『ワンピース』において、大海賊時代の幕開けを告げた伝説の人物、海賊王ゴール・D・ロジャー。
主人公モンキー・D・ルフィが食べた「ゴムゴムの実」の前任者ではないか、という噂はファンの間で長年囁かれ続けています。
この記事では、ロジャーの能力や正体、そして彼が悪魔の実の能力者だったのかどうかについて、作中の描写や考察を交えながら徹底的に解説していきます。
果たして、ロジャーは本当に「ゴムゴムの実」の能力者だったのでしょうか?
伝説の海賊王「ゴールド・ロジャー」とは
ロジャーとは、『ワンピース』の物語の冒頭で海軍に処刑された、偉大なる航路を世界で初めて制覇した「ロジャー海賊団」の船長です。

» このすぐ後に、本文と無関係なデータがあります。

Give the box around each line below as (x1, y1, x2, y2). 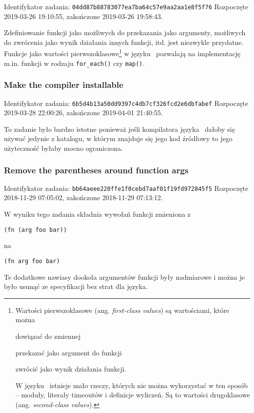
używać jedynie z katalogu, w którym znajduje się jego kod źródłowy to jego (4, 133, 233, 144)
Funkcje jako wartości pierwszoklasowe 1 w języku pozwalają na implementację (4, 47, 241, 59)
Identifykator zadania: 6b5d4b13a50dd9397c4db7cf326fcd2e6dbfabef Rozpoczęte (4, 98, 249, 108)
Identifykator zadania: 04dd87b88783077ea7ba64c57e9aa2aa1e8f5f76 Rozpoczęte (4, 1, 249, 11)
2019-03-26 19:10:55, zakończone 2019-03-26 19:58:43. (4, 11, 163, 21)
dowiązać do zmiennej (15, 330, 81, 341)
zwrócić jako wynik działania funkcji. (15, 364, 127, 374)
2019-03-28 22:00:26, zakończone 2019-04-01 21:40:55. (4, 107, 163, 118)
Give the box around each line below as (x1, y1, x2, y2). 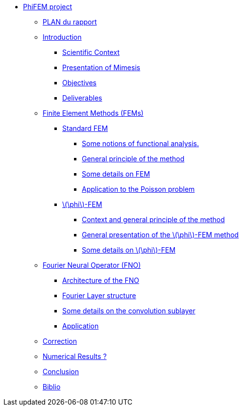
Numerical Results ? (43, 352, 107, 360)
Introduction (43, 33, 82, 41)
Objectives (62, 78, 97, 87)
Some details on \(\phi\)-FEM (82, 246, 176, 254)
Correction (43, 337, 77, 345)
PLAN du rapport (43, 18, 97, 26)
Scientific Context (62, 48, 120, 56)
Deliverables (62, 94, 102, 102)
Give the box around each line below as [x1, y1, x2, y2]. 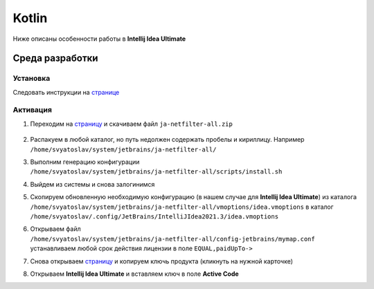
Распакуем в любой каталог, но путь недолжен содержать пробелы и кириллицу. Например [30, 136, 305, 144]
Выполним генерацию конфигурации [30, 158, 140, 166]
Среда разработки [12, 53, 98, 64]
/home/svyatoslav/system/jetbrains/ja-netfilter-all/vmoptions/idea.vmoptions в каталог [30, 203, 334, 211]
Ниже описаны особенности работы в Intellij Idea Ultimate [12, 35, 186, 43]
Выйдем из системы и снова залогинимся [30, 180, 155, 188]
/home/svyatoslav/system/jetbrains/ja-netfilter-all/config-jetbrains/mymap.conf [30, 235, 315, 243]
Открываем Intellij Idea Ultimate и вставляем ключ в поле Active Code [30, 270, 239, 278]
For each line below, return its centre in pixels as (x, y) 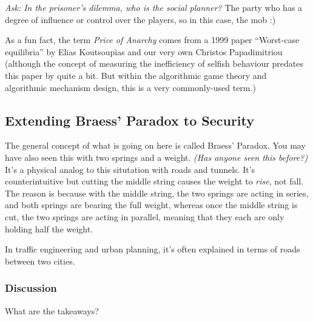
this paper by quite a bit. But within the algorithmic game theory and (136, 75)
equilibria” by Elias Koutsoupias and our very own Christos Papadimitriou (144, 51)
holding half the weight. (49, 228)
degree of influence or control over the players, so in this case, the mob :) (140, 19)
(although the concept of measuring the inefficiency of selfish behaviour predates (154, 63)
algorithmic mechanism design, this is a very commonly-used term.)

伝説の海賊王と呼ばれる彼は、自らが残した処刑直前の言葉「おれの財宝か?欲しけりゃくれてやるぜ…探してみろ この世の全てをそこに置いてきた」によって、世界中の海賊たちを奮い立たせ、大海賊時代を幕開けさせました。
『ワンピース』という物語は、まさにロジャーが残したこの言葉から始まると言っても過言ではありません。
そんなロジャーのプロフィールは以下の通りです。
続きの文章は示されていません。